CHAPTER 7 Administering and Scoring Objective Paper and Pencil Test

While it is true that test formats and content coverage are important ingredients in constructing paper and pencil tests, the conditions under which students shall take the test are equally essential. This chapter is focused on how tests should be administered and scored.

Arranging Test Items


Before administering a teacher made test, test items have to be reviewed. Once the review is completed, these items have to be assembled into a test. The following guidelines should be observed in assembling a test (Airisian, 1994; Jacobsen et al, 1993): 1. Similar items should be grouped together. For example, multiple choice items should be together and separated from true false items. 2. Arrange test items logically. Test items have to be arranged from the easiest to the most difficult. 3. Selection items should be placed at the start of the test and supply items at the end. 4.
5.

Short answer items should be placed before essay items. Specify directions that students have to follow in responding to each set of grouped items.

6.

Avoid cramming items too close to each other. Leave enough space for the students to write their answers.

7.

Avoid splitting multiple choice or matching items across two different pages.

8.

Number test items consecutively.

Administering the Test


Test administration is concerned with the physical and psychological setting in which students take the test, for the students to do their best (Airisian, 1994). Some guidelines that teachers should observe in administering a test are discussed below.
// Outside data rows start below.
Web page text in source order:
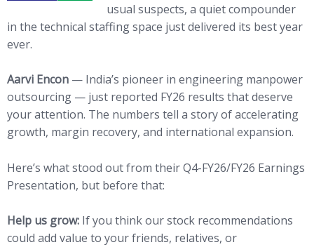
usual suspects, a quiet compounder
in the technical staffing space just delivered its best year
ever.
Aarvi Encon — India’s pioneer in engineering manpower
outsourcing — just reported FY26 results that deserve
your attention. The numbers tell a story of accelerating
growth, margin recovery, and international expansion.
Here’s what stood out from their Q4-FY26/FY26 Earnings
Presentation, but before that:
Help us grow: If you think our stock recommendations
could add value to your friends, relatives, or
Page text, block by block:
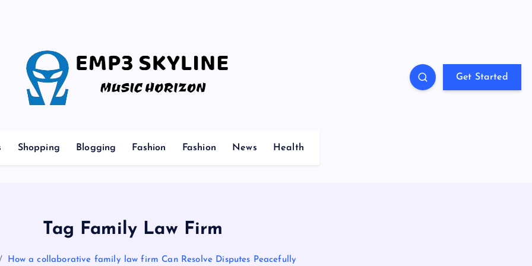
Music Horizon Get Started
Shopping Blogging Fashion Fashion News Health
Tag Family Law Firm
How a collaborative family law firm Can Resolve Disputes Peacefully
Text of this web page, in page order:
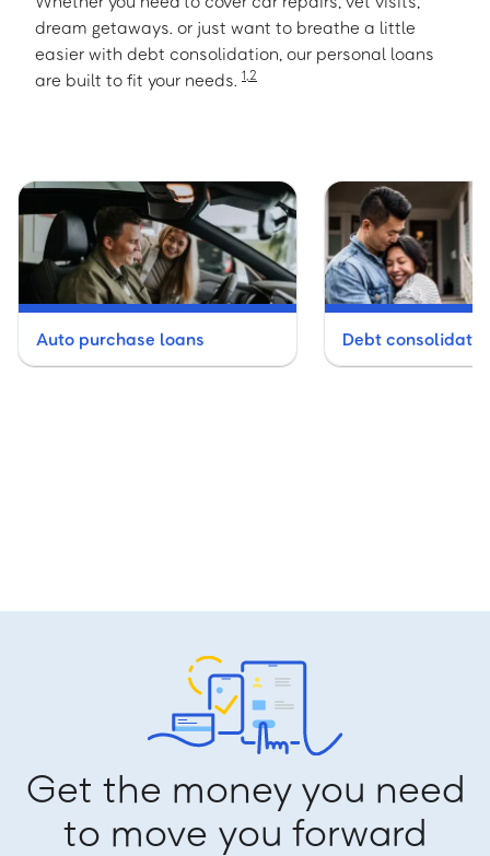
dream getaways. or just want to breathe a little
easier with debt consolidation, our personal loans
are built to fit your needs. 1,2
Auto purchase loans Debt
Get the money you need
to move you forward
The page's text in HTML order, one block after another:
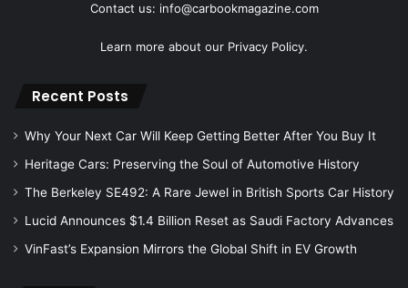
Contact us: info@carbookmagazine.com
Learn more about our Privacy Policy.
Recent Posts
Why Your Next Car Will Keep Getting Better After You Buy It
Heritage Cars: Preserving the Soul of Automotive History
The Berkeley SE492: A Rare Jewel in British Sports Car History
Lucid Announces $1.4 Billion Reset as Saudi Factory Advances
VinFast’s Expansion Mirrors the Global Shift in EV Growth
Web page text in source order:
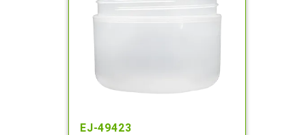
EJ-49423
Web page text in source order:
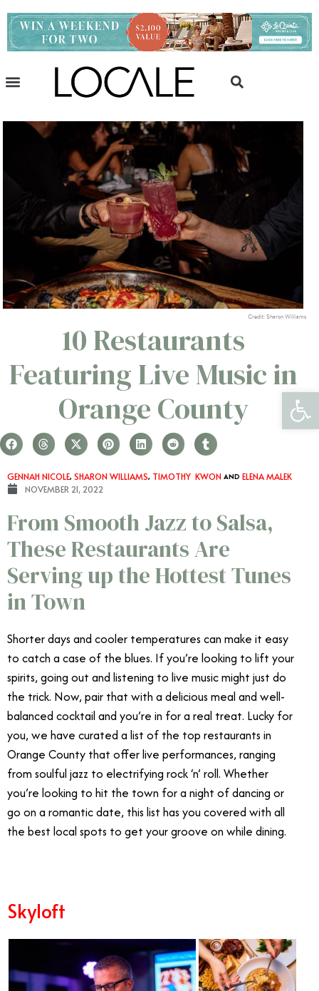
Credit: Sharon Williams
10 Restaurants
Featuring Live Music in
Orange County
GENNAH NICOLE, SHARON WILLIAMS, TIMOTHY KWON AND ELENA MALEK
NOVEMBER 21, 2022
From Smooth Jazz to Salsa,
These Restaurants Are
Serving up the Hottest Tunes
in Town
Shorter days and cooler temperatures can make it easy
to catch a case of the blues. If you’re looking to lift your
spirits, going out and listening to live music might just do
the trick. Now, pair that with a delicious meal and well-
balanced cocktail and you’re in for a real treat. Lucky for
you, we have curated a list of the top restaurants in
Orange County that offer live performances, ranging
from soulful jazz to electrifying rock ‘n’ roll. Whether
you’re looking to hit the town for a night of dancing or
go on a romantic date, this list has you covered with all
the best local spots to get your groove on while dining.
Skyloft
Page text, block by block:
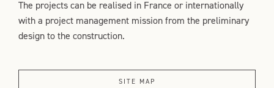
The projects can be realised in France or internationally
with a project management mission from the preliminary
design to the construction.
SITE MAP
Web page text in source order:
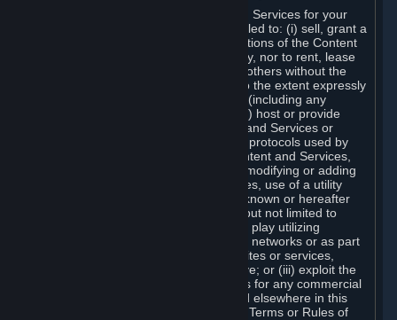
You are entitled to use the Content and Services for your
own personal use, but you are not entitled to: (i) sell, grant a
security interest in or transfer reproductions of the Content
and Services to other parties in any way, nor to rent, lease
or license the Content and Services to others without the
prior written consent of Valve, except to the extent expressly
permitted elsewhere in this Agreement (including any
Subscription Terms or Rules of Use); (ii) host or provide
matchmaking services for the Content and Services or
emulate or redirect the communication protocols used by
Valve in any network feature of the Content and Services,
through protocol emulation, tunneling, modifying or adding
components to the Content and Services, use of a utility
program or any other techniques now known or hereafter
developed, for any purpose including, but not limited to
network play over the Internet, network play utilizing
commercial or non-commercial gaming networks or as part
of content aggregation networks, websites or services,
without the prior written consent of Valve; or (iii) exploit the
Content and Services or any of its parts for any commercial
purpose, except as expressly permitted elsewhere in this
Agreement (including any Subscription Terms or Rules of
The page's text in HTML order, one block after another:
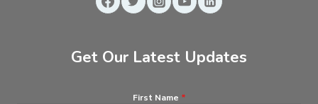
Get Our Latest Updates
First Name *

Provide a quite and comfortable setting. This is essential as interruptions can affect students concentration and their performance in the test.

Anticipate questions that students may ask. This is also necessary as students questions can interrupt test taking. In order to avoid questions, teachers have to proofread their test question before administering it to the class.

Set proper atmosphere for testing. This means that students have to know in advance that they will be given a test. In effect, such information can lead them to prepare for the test and reduce test anxiety.

Discourage cheating. Students cheat for a variety of reasons. Some of these are pressures from parents and teachers, as well as intensive competition in the classroom. To prevent and discourage cheating Airisian (1994)

recommends the following strategies: strategies before testing; and strategies during testing.

Strategies before Testing


Teach well. Give students sufficient time to prepare for the test. Acquaint the students with the nature of the test and its coverage.

Define to the students what is meant by cheating. Explain the discipline to be imposed when caught cheating

Strategies during Testing

Require students to remove unnecessary materials from their desks. Have students sit in alternating seats. Go around the testing room and observe students during testing. Prohibit the borrowing of materials like pen and eraser. Prepare alternate forms of the test. Implement established cheating rules. Help students keep track of time.

Scoring Test
After the administration of a test, the teacher needs to check the students test papers in order to summarize their performance on the test. The difficulty of checking a test differs with the kind of test items used. Selection items are the easiest to scores, followed by short answer response and completion items. The most difficult to score, however is the essay item. Scoring Objective Tests. The following guidelines have to be considered by a teacher in scoring an objective test: Key to correction has to be prepared in advance for use in scoring the test paper.

Apply the same rules to all students in checking students responses to the test questions. Score each part of the test to have a clear picture of how students fared in order to determine areas they failed to master. Sum up the scores for grading purposes.

Conducting Post test Review


After scoring a test and recording results, teachers have to provide students information on their performance. This can be done by writing comments on the test paper to indicate ho students fared in the test. Answers to the items have to be reviewed in class for the students to know where they committed mistakes. In so doing, students will become aware of the right answer and how the test was scored and graded.